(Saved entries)

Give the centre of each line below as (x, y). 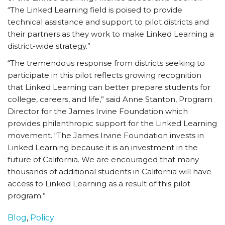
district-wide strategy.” (49, 46)
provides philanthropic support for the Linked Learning (112, 123)
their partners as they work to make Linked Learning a (111, 34)
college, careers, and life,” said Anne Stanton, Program (110, 99)
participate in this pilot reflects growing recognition (104, 75)
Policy (42, 218)
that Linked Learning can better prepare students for (109, 87)
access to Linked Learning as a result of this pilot (99, 184)
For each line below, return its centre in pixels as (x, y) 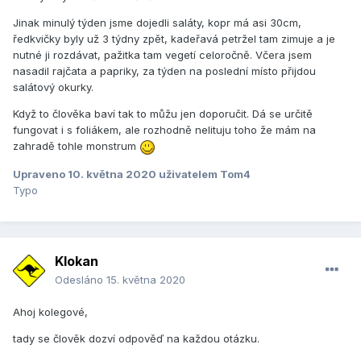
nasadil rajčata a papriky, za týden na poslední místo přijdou (164, 71)
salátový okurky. (55, 87)
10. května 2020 (113, 174)
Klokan (77, 261)
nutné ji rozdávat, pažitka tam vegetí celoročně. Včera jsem (162, 55)
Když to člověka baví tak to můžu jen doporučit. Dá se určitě (163, 114)
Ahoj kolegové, (52, 312)
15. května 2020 (146, 280)
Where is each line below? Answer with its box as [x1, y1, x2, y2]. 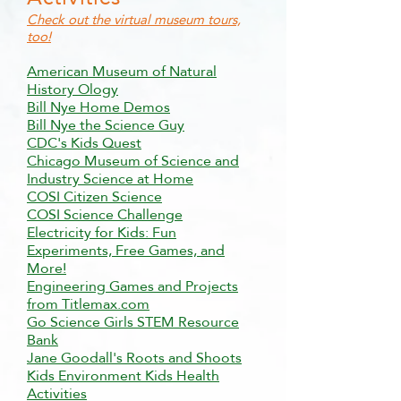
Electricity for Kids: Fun [27, 218, 176, 246]
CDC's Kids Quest [27, 129, 141, 157]
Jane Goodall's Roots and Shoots [27, 344, 242, 371]
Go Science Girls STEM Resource [27, 308, 239, 336]
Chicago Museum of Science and [27, 147, 239, 175]
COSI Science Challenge [27, 200, 183, 228]
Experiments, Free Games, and [27, 236, 225, 264]
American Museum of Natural [27, 57, 217, 85]
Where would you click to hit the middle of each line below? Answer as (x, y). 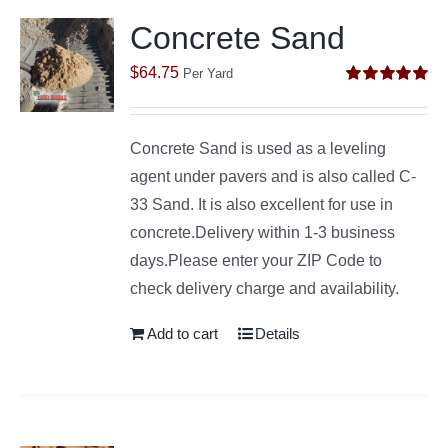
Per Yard (208, 73)
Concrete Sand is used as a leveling (258, 148)
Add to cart (183, 333)
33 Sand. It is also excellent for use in (262, 204)
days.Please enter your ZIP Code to (256, 260)
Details (278, 333)
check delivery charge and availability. (265, 288)
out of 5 (367, 112)
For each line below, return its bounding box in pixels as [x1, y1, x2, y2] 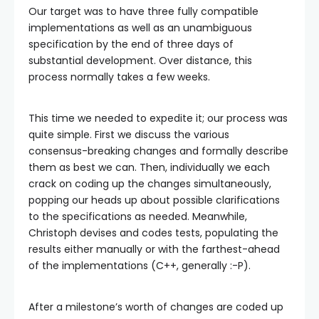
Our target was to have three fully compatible [28, 4, 258, 19]
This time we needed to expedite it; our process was [28, 111, 288, 125]
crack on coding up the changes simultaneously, [28, 177, 271, 191]
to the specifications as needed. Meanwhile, [28, 209, 247, 224]
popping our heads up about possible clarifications [28, 193, 280, 207]
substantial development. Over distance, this [28, 53, 252, 68]
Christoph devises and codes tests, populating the [28, 226, 278, 240]
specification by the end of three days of [28, 37, 234, 51]
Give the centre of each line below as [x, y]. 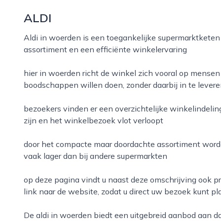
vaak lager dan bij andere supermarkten [95, 156]
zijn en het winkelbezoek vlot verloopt [93, 120]
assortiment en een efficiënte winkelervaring [105, 49]
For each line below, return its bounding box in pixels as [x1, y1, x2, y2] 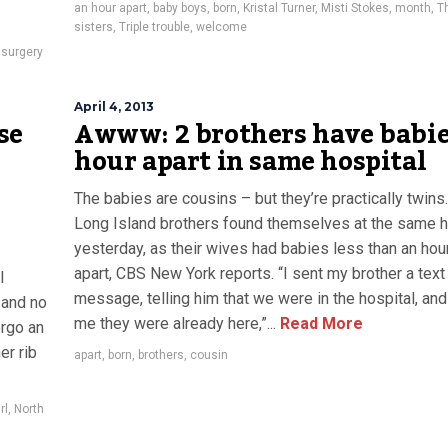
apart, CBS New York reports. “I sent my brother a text [74, 264, 445, 283]
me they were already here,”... [74, 314, 276, 333]
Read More [276, 314, 363, 333]
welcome [196, 20, 247, 34]
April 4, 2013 [74, 99, 154, 114]
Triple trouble [119, 20, 190, 34]
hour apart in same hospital [74, 137, 427, 187]
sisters [74, 20, 113, 34]
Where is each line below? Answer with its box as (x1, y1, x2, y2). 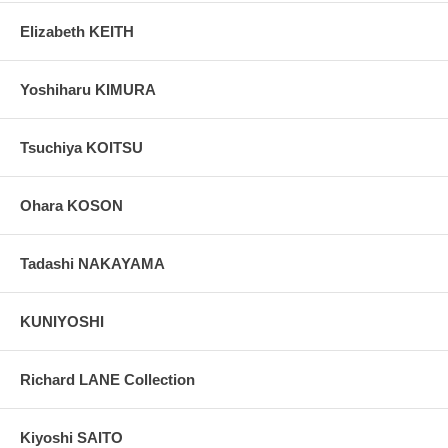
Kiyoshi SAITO (20, 428, 123, 446)
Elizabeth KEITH (20, 22, 134, 40)
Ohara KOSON (20, 196, 123, 214)
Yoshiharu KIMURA (20, 80, 156, 98)
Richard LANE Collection (20, 370, 195, 388)
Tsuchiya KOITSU (20, 138, 143, 156)
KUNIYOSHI (20, 312, 104, 330)
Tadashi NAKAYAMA (20, 254, 165, 272)
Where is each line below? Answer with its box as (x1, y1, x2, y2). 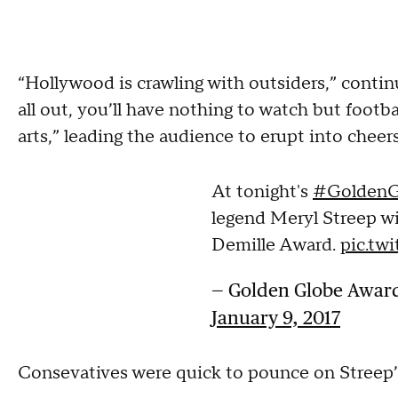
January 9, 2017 (211, 306, 340, 329)
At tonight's (211, 180, 313, 203)
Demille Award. (211, 234, 340, 257)
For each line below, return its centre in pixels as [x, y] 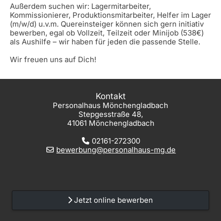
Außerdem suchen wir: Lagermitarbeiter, [80, 6]
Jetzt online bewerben [113, 200]
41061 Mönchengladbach [110, 123]
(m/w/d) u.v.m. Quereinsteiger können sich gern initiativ [107, 24]
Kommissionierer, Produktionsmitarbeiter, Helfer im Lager [110, 15]
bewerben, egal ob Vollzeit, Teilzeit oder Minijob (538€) [107, 33]
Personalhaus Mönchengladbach [110, 106]
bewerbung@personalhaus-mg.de [116, 150]
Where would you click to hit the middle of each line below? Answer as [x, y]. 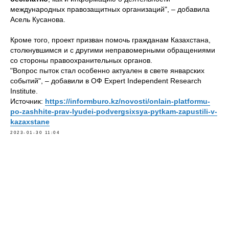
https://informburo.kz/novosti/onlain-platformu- [128, 101]
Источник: [28, 101]
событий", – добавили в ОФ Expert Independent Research [106, 81]
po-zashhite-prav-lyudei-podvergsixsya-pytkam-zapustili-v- [114, 111]
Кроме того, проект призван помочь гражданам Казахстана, [110, 40]
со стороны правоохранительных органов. [81, 60]
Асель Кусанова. [38, 19]
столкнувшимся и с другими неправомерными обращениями [113, 50]
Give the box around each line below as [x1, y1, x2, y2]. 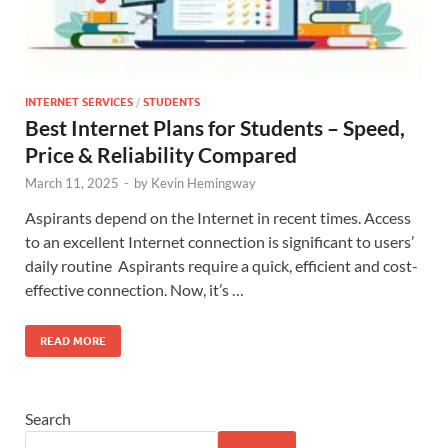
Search [25, 408, 71, 428]
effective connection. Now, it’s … [25, 279, 244, 299]
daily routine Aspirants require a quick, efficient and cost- [25, 255, 418, 275]
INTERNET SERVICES [25, 94, 133, 109]
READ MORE [40, 333, 106, 348]
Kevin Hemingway [151, 174, 256, 191]
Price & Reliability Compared [25, 141, 297, 167]
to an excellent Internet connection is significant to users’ [25, 231, 414, 251]
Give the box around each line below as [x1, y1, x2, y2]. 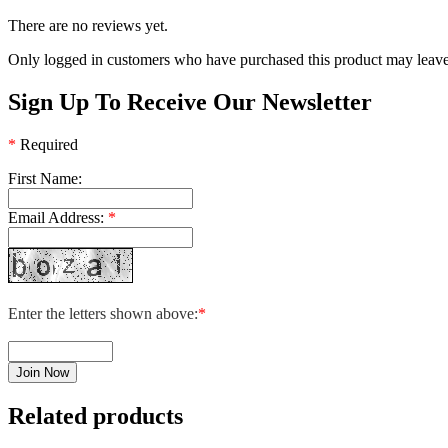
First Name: [8, 170, 82, 188]
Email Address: [8, 209, 104, 227]
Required [20, 136, 78, 154]
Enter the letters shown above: [8, 305, 198, 323]
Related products [8, 403, 183, 430]
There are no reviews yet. [8, 17, 168, 35]
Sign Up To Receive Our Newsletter [8, 89, 372, 116]
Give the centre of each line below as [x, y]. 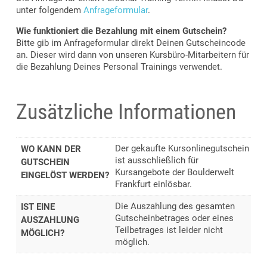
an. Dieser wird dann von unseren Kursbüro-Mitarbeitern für [133, 55]
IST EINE [38, 207]
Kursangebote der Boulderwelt [175, 172]
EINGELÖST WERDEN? [65, 175]
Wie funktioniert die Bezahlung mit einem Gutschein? [121, 31]
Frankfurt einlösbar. [153, 184]
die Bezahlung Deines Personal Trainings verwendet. [119, 66]
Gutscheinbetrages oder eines [174, 218]
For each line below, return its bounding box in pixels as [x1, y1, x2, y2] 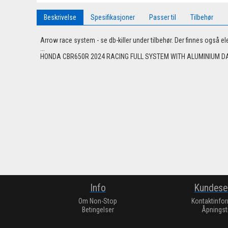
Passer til [149, 13, 176, 22]
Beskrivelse [44, 13, 76, 22]
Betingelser [81, 206, 114, 214]
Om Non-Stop [78, 197, 117, 206]
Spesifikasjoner [91, 13, 135, 22]
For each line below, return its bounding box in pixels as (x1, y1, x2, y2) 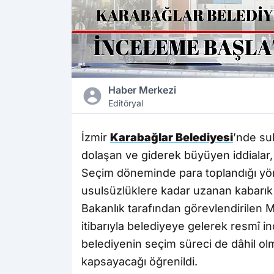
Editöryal (108, 98, 143, 109)
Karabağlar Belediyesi (110, 131, 233, 144)
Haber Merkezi (108, 84, 176, 97)
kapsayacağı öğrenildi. (81, 255, 198, 268)
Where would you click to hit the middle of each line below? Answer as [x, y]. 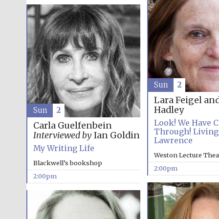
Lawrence [173, 140]
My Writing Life [64, 148]
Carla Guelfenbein [72, 125]
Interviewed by [62, 135]
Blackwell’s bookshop [67, 163]
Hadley [169, 110]
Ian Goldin [116, 135]
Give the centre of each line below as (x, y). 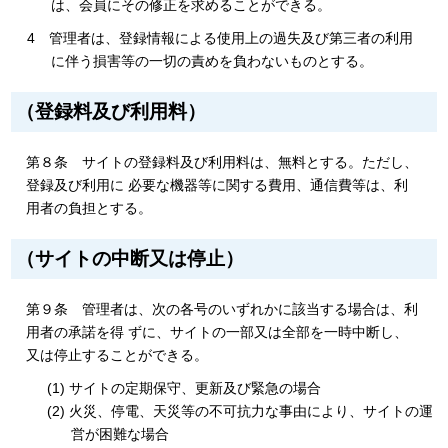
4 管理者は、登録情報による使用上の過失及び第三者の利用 (220, 37)
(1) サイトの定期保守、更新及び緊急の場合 (184, 388)
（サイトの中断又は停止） (130, 259)
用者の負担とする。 (89, 208)
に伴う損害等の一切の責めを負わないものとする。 (212, 60)
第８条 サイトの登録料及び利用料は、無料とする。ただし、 (222, 162)
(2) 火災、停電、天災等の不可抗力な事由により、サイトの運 (240, 411)
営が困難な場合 (120, 434)
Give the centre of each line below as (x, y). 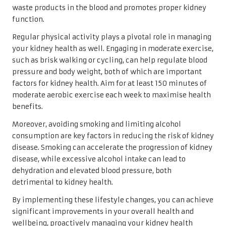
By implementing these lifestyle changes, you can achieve (113, 200)
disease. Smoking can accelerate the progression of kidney (112, 147)
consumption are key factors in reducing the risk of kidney (113, 136)
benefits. (27, 106)
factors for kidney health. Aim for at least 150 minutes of (109, 83)
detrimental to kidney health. (63, 182)
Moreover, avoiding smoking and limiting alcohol (97, 124)
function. (28, 19)
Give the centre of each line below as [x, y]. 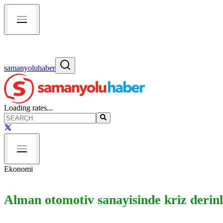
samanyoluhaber [30, 68]
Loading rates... [28, 108]
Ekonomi [18, 169]
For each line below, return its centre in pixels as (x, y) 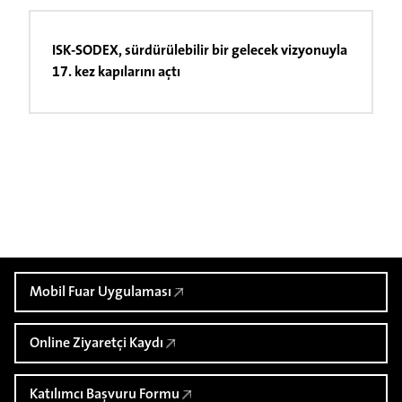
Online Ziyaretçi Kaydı (96, 343)
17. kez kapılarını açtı (116, 73)
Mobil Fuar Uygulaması (100, 292)
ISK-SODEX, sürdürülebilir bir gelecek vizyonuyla (200, 51)
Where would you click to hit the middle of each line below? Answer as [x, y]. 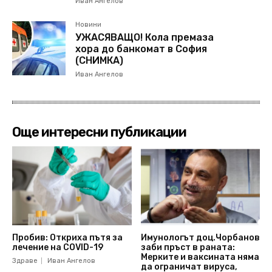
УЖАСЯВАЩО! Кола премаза [145, 38]
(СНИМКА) [100, 61]
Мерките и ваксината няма [200, 257]
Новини [89, 25]
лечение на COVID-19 [58, 247]
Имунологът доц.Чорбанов [200, 237]
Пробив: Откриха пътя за [67, 237]
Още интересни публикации [99, 132]
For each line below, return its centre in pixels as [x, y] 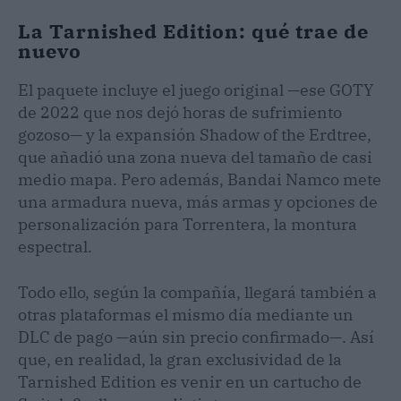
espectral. [55, 246]
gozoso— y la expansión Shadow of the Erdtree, [195, 134]
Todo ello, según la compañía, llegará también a [197, 292]
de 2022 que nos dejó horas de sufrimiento [180, 112]
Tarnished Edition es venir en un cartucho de [190, 381]
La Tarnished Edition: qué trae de [193, 30]
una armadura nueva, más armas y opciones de [198, 201]
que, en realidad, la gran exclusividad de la [180, 359]
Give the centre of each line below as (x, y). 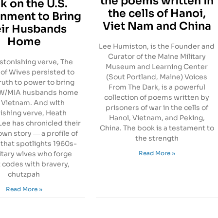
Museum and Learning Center (157, 66)
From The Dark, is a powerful (157, 87)
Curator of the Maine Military (157, 56)
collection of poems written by (157, 97)
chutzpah (24, 174)
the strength (157, 138)
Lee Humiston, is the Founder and (157, 46)
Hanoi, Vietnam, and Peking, (157, 118)
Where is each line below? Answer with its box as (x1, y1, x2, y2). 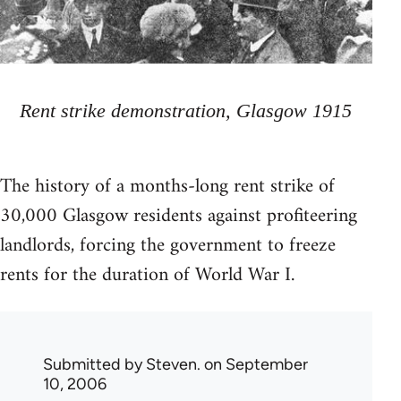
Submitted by (43, 354, 146, 375)
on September (200, 354, 308, 375)
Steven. (146, 354, 200, 375)
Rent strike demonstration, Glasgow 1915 (20, 99, 353, 123)
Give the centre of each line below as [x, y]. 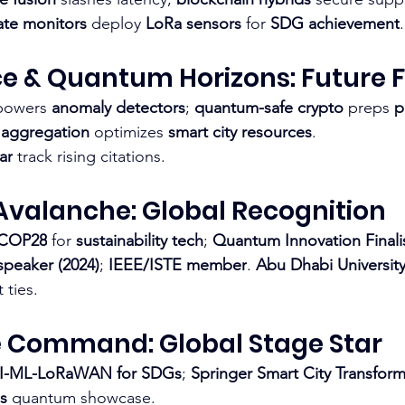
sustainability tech [140, 240]
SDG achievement [335, 23]
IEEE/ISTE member [178, 264]
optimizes [129, 132]
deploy [116, 23]
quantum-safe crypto [269, 107]
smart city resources [240, 132]
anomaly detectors [118, 107]

Work instructions —
Although pictures appear among the records above, write out exactly only the lines from the one that has "Answer as (x, y)." through the one that has "me they were", and leave the pictures out.

Task response —
Where would you click to hit the middle of each line below? Answer as (x, y). 
Per Yard (208, 73)
Concrete Sand is used as a leveling (258, 148)
Add to cart (183, 333)
33 Sand. It is also excellent for use in (262, 204)
days.Please enter your ZIP Code to (256, 260)
Details (278, 333)
check delivery charge and availability. (265, 288)
out of 5 (367, 112)
For each line below, return its bounding box in pixels as [x1, y1, x2, y2] 
Our target was to have three fully compatible [28, 4, 258, 19]
This time we needed to expedite it; our process was [28, 111, 288, 125]
crack on coding up the changes simultaneously, [28, 177, 271, 191]
to the specifications as needed. Meanwhile, [28, 209, 247, 224]
popping our heads up about possible clarifications [28, 193, 280, 207]
substantial development. Over distance, this [28, 53, 252, 68]
Christoph devises and codes tests, populating the [28, 226, 278, 240]
specification by the end of three days of [28, 37, 234, 51]
Give the centre of each line below as [x, y]. 
vaak lager dan bij andere supermarkten [95, 156]
zijn en het winkelbezoek vlot verloopt [93, 120]
assortiment en een efficiënte winkelervaring [105, 49]
For each line below, return its bounding box in pixels as [x1, y1, x2, y2] 
apart, CBS New York reports. “I sent my brother a text [74, 264, 445, 283]
me they were already here,”... [74, 314, 276, 333]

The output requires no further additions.